RNA interference (RNAi) is a mechanism in molecular biology where the presence of certain fragments of double-stranded RNA (dsRNA) interferes with the expression of a particular gene which shares a homologous sequence with the dsRNA. RNAi is distinct from other gene silencing phenomena in that silencing can spread from cell to cell and generate heritable phenotypes in first generation progeny when used in Caenorhabditis elegans.

Before RNAi was well characterized, it was called by other names, including post transcriptional gene silencing and transgene silencing. Only after these phenomena were characterized at the molecular level was it obvious that they were the same phenomenon.

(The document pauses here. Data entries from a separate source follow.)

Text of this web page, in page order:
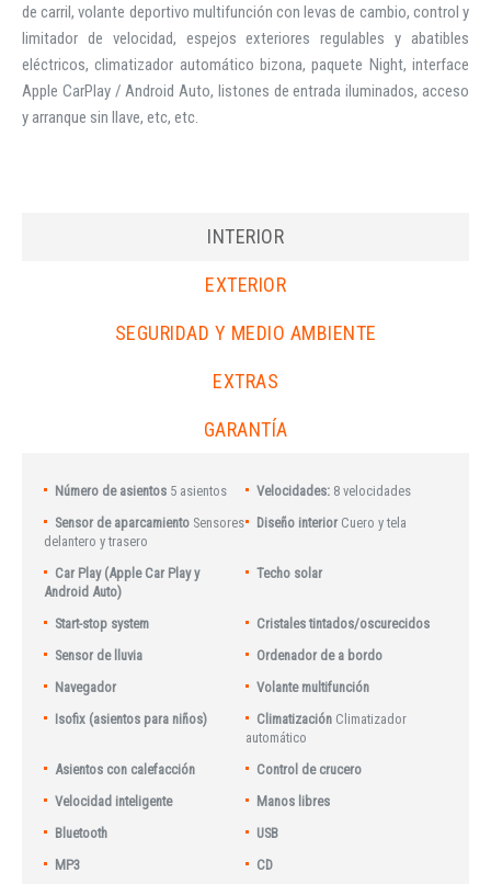
de carril, volante deportivo multifunción con levas de cambio, control y
limitador de velocidad, espejos exteriores regulables y abatibles
eléctricos, climatizador automático bizona, paquete Night, interface
Apple CarPlay / Android Auto, listones de entrada iluminados, acceso
y arranque sin llave, etc, etc.
INTERIOR
EXTERIOR
SEGURIDAD Y MEDIO AMBIENTE
EXTRAS
GARANTÍA
Número de asientos 5 asientos Velocidades: 8 velocidades
Sensor de aparcamiento Sensores
delantero y trasero
Diseño interior Cuero y tela
Car Play (Apple Car Play y
Android Auto)
Techo solar
Start-stop system
Cristales tintados/oscurecidos
Sensor de lluvia
Ordenador de a bordo
Navegador
Volante multifunción
Isofix (asientos para niños)
Climatización Climatizador
automático
Asientos con calefacción
Control de crucero
Velocidad inteligente
Manos libres
Bluetooth
USB
MP3
CD

The use of RNA to reduce expression in plants has been a common procedure for many years. Single-stranded antisense RNA was introduced into plant cells that hybridized to the cognate, single-stranded, sense messenger RNA. While scientists first believed that the resulting dsRNA helix could not be translated into a protein, it is now clear that the dsRNA triggered the RNAi response. The use of dsRNA became more widespread after the discovery of the RNAi machinery, first in petunias and later in roundworms (C. elegans).


RNAi appears to be a highly potent and specific process which is actively carried out by special mechanisms in the cell, known as the RNA interference machinery. While not all details of this mechanism are known, it appears that the machinery, once it finds a double-stranded RNA molecule, cuts it up with an enzyme known as Dicer, separates the two strands, and then proceeds to destroy other single-stranded RNA molecules that are complementary to one of those segments. dsRNAs direct the creation of small interfering RNAs (siRNAs) which target RNA-degrading enzymes (RNAses) to destroy transcripts complementary to the siRNAs.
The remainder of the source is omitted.